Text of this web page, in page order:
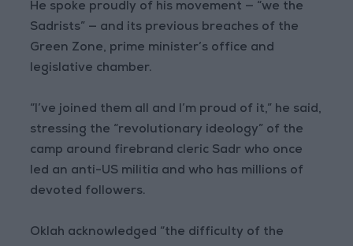
He spoke proudly of his movement — “we the
Sadrists” — and its previous breaches of the
Green Zone, prime minister’s office and
legislative chamber.
“I’ve joined them all and I’m proud of it,” he said,
stressing the “revolutionary ideology” of the
camp around firebrand cleric Sadr who once
led an anti-US militia and who has millions of
devoted followers.
Oklah acknowledged “the difficulty of the
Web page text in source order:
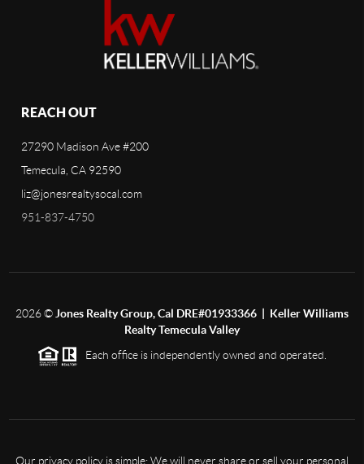
REACH OUT
27290 Madison Ave #200
Temecula, CA 92590
liz@jonesrealtysocal.com
951-837-4750
2026©Jones Realty Group, Cal DRE#01933366 | Keller Williams
Realty Temecula Valley
Each office is independently owned and operated.
Our privacy policy is simple: We will never share or sell your personal

□ □ □ □ □ □ □

From the data above, copy each line that holds "page".

Text of this web page, in page order:
Web page text in source order:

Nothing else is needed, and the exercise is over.